▶ [Activity]: Lines below containing the word "long" should be copied out.

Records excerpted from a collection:
┏━━

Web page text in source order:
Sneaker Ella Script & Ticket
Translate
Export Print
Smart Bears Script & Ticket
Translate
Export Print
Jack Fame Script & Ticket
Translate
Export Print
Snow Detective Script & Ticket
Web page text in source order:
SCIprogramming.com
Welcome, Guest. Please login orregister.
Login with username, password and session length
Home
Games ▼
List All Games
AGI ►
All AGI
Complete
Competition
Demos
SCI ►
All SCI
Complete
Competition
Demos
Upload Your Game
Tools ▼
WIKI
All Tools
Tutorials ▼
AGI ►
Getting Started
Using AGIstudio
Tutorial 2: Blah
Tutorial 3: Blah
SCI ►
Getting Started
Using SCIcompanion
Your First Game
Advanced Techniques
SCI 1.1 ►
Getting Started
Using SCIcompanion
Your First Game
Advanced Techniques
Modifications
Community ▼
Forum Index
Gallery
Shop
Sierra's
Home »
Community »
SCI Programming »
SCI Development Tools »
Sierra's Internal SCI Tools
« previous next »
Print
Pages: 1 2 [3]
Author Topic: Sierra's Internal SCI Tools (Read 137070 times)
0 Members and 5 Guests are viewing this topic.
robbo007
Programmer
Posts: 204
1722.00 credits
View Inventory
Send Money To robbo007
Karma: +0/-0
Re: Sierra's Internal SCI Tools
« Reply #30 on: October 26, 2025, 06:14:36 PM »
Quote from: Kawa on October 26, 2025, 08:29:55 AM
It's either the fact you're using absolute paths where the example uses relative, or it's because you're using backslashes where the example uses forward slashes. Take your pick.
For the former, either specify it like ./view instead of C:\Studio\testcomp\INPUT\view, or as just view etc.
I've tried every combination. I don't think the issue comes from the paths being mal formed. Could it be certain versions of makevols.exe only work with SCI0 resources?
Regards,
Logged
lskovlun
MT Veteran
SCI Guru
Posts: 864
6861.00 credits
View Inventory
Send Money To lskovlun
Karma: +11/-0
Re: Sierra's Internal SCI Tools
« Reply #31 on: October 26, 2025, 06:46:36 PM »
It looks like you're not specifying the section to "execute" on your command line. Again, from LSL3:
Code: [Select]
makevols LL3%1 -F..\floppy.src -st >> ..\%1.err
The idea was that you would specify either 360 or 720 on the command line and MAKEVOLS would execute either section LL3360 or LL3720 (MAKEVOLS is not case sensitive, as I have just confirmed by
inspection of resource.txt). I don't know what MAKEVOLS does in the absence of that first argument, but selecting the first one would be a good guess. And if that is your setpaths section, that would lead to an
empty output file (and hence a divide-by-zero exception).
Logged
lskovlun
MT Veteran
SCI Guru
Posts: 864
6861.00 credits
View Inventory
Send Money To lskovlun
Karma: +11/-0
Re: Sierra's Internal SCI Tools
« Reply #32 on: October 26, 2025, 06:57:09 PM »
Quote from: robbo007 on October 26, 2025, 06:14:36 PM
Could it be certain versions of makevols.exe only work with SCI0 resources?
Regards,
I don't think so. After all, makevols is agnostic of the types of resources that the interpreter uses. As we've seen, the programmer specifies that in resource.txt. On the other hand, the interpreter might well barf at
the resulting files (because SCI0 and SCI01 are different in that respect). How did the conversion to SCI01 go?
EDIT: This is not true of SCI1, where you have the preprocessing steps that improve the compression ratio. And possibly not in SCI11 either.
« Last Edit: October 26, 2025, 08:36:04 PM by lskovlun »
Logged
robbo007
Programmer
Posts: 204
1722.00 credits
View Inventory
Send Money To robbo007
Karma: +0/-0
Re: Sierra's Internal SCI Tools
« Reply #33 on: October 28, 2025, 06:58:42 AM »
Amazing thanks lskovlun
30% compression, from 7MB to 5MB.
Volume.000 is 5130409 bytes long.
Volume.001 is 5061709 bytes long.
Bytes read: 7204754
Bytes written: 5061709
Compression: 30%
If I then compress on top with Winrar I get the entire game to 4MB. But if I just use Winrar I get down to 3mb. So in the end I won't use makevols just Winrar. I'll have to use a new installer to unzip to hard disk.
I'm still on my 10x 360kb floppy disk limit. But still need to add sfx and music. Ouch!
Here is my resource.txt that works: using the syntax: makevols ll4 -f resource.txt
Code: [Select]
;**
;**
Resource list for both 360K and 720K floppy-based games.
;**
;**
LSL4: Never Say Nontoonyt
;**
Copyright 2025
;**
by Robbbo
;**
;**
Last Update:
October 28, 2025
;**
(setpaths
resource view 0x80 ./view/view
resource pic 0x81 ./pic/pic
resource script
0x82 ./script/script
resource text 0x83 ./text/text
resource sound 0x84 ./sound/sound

┗━━

▶ [Written solution]:
Volume.000 is 5130409 bytes long.
Volume.001 is 5061709 bytes long.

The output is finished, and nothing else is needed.